Transcribe only the lines in the data below falling between the line with "Identification (82, 216, 135, 227)" and the line with "Joe Felsenstein [28, 129, 99, 142]", including those two lines, and leave out any picture.

_DATASET RECORDS_
>>>>>
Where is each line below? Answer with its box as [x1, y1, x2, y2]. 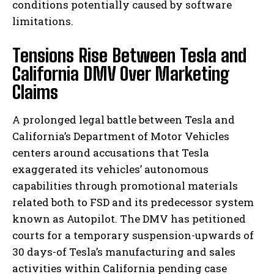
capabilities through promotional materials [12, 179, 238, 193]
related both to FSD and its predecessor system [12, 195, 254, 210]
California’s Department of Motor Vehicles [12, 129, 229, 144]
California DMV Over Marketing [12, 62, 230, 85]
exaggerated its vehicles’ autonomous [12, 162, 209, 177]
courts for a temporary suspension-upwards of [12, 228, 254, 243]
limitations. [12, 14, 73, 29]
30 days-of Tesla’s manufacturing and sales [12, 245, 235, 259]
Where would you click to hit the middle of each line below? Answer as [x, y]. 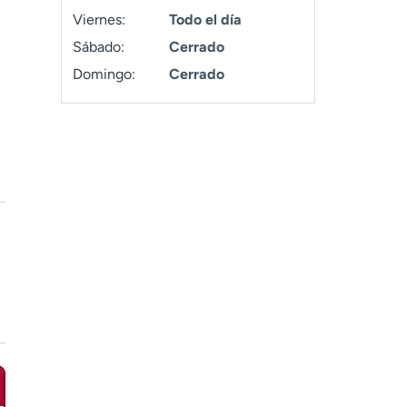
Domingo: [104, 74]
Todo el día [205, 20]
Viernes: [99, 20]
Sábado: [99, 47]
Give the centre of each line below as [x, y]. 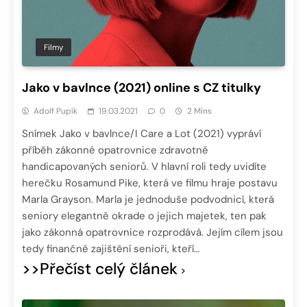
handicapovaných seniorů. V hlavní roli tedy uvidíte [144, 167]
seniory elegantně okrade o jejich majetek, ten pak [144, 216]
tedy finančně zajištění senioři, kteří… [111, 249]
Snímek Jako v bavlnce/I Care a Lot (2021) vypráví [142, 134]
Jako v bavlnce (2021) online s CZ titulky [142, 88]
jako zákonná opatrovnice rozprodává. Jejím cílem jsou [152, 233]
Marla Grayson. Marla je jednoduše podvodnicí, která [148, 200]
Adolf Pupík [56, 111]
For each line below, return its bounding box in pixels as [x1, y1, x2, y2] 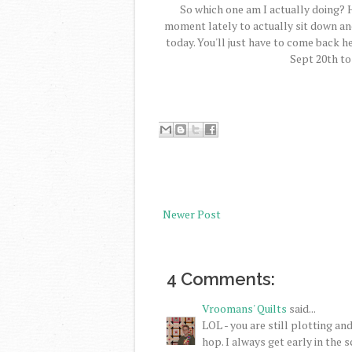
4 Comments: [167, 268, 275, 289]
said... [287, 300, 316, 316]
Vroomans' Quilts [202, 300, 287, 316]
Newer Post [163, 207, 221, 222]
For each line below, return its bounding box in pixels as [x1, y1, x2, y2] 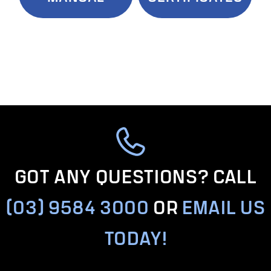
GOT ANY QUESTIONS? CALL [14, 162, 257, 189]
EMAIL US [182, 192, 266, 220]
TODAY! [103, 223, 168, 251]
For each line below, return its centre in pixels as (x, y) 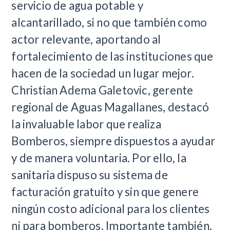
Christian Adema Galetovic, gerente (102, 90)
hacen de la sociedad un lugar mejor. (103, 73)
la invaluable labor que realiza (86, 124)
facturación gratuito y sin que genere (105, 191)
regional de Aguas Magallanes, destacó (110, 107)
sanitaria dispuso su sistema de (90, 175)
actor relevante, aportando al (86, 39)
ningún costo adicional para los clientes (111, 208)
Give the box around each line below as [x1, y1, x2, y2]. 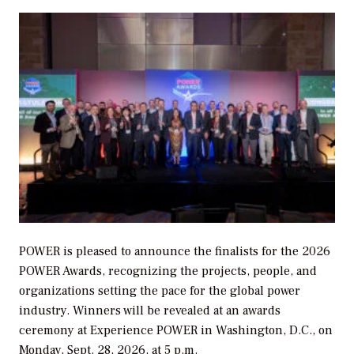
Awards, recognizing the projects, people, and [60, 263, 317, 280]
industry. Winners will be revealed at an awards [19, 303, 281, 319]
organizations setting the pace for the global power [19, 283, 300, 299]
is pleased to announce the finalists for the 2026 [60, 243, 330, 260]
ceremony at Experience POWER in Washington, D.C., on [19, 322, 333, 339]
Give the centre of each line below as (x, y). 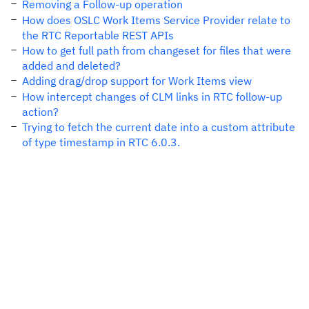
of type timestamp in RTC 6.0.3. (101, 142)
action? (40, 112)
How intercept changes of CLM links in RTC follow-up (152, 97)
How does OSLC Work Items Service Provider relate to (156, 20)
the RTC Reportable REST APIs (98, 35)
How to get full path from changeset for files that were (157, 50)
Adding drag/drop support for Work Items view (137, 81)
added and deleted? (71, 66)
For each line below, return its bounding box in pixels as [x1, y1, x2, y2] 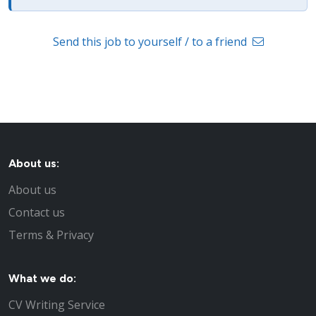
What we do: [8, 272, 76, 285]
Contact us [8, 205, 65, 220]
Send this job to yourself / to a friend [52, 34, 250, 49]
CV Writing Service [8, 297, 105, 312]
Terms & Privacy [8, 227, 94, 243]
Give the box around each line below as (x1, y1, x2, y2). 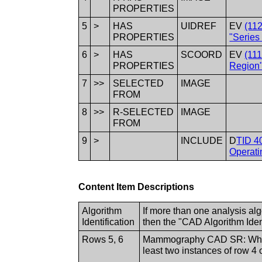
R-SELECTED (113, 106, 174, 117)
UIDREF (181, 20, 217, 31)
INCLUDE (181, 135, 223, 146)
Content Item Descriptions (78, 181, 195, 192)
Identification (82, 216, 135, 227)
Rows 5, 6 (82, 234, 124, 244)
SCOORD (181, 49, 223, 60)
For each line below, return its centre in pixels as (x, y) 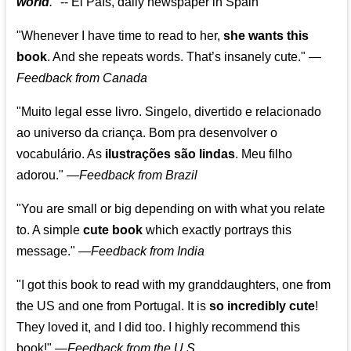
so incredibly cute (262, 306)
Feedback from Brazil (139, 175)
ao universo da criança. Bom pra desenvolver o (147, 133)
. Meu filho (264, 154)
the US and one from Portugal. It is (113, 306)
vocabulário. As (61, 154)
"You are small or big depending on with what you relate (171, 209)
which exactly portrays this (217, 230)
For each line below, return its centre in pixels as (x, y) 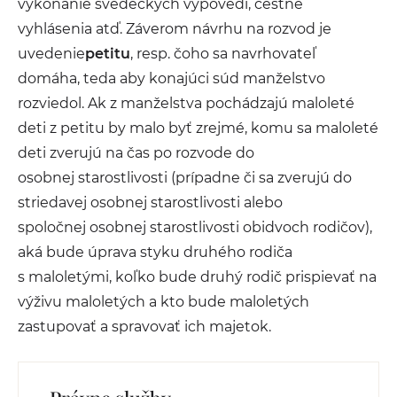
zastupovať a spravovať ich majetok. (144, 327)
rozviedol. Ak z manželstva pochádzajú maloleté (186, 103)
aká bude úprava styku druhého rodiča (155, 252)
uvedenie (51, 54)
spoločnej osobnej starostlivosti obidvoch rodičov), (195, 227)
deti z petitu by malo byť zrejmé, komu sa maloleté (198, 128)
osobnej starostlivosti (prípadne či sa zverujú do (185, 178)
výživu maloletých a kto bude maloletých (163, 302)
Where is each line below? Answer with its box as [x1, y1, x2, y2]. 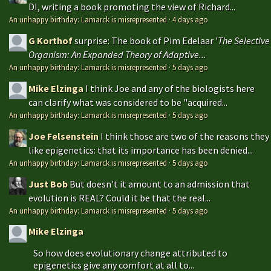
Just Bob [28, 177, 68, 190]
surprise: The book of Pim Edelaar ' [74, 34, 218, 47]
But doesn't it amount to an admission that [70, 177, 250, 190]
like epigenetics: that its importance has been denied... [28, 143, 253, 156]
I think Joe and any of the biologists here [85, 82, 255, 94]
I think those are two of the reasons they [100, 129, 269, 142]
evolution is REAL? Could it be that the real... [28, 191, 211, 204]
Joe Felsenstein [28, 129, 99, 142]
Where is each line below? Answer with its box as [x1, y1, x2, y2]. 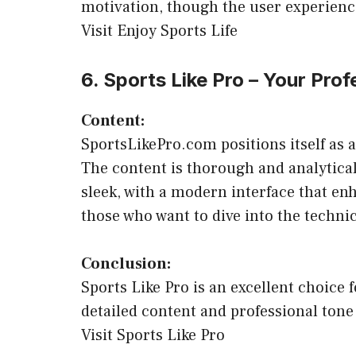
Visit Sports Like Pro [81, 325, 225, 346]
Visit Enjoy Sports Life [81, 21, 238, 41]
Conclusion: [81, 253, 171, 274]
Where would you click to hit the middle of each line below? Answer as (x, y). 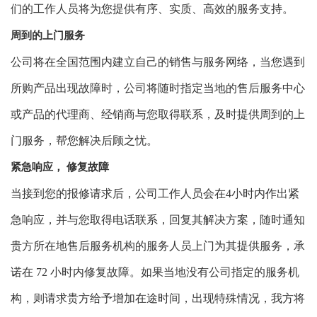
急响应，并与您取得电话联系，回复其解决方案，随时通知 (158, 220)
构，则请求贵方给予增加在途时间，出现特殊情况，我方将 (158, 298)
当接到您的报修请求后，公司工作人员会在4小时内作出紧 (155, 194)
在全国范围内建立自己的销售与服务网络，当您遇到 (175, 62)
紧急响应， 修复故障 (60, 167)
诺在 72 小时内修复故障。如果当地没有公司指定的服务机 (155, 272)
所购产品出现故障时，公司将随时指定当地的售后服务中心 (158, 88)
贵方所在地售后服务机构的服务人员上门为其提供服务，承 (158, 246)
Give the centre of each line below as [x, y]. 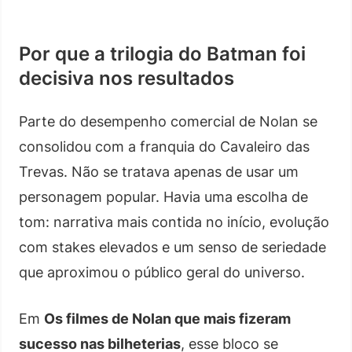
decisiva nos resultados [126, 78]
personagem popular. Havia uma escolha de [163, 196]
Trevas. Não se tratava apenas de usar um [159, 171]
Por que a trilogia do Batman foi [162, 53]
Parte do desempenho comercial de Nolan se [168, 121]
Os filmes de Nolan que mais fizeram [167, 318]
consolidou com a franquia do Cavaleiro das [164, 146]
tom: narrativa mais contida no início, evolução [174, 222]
<<<<<
_EXERCISE ANSWER_
Identification (82, 216, 135, 227)
Rows 5, 6 (82, 234, 124, 244)
SCOORD (181, 49, 223, 60)
For each line below, return its centre in pixels as (x, y) 
so incredibly cute (262, 306)
Feedback from Brazil (139, 175)
ao universo da criança. Bom pra desenvolver o (147, 133)
. Meu filho (264, 154)
the US and one from Portugal. It is (113, 306)
vocabulário. As (61, 154)
"You are small or big depending on with what you relate (171, 209)
which exactly portrays this (217, 230)
For each line below, return its centre in pixels as (x, y) 
zastupovať a spravovať ich majetok. (144, 327)
rozviedol. Ak z manželstva pochádzajú maloleté (186, 103)
aká bude úprava styku druhého rodiča (155, 252)
uvedenie (51, 54)
spoločnej osobnej starostlivosti obidvoch rodičov), (195, 227)
deti z petitu by malo byť zrejmé, komu sa maloleté (198, 128)
osobnej starostlivosti (prípadne či sa zverujú do (185, 178)
výživu maloletých a kto bude maloletých (163, 302)
Where is each line below? Answer with its box as [x1, y1, x2, y2]. 
Just Bob [28, 177, 68, 190]
surprise: The book of Pim Edelaar ' [74, 34, 218, 47]
But doesn't it amount to an admission that [70, 177, 250, 190]
like epigenetics: that its importance has been denied... [28, 143, 253, 156]
I think Joe and any of the biologists here [85, 82, 255, 94]
I think those are two of the reasons they [100, 129, 269, 142]
evolution is REAL? Could it be that the real... [28, 191, 211, 204]
Joe Felsenstein [28, 129, 99, 142]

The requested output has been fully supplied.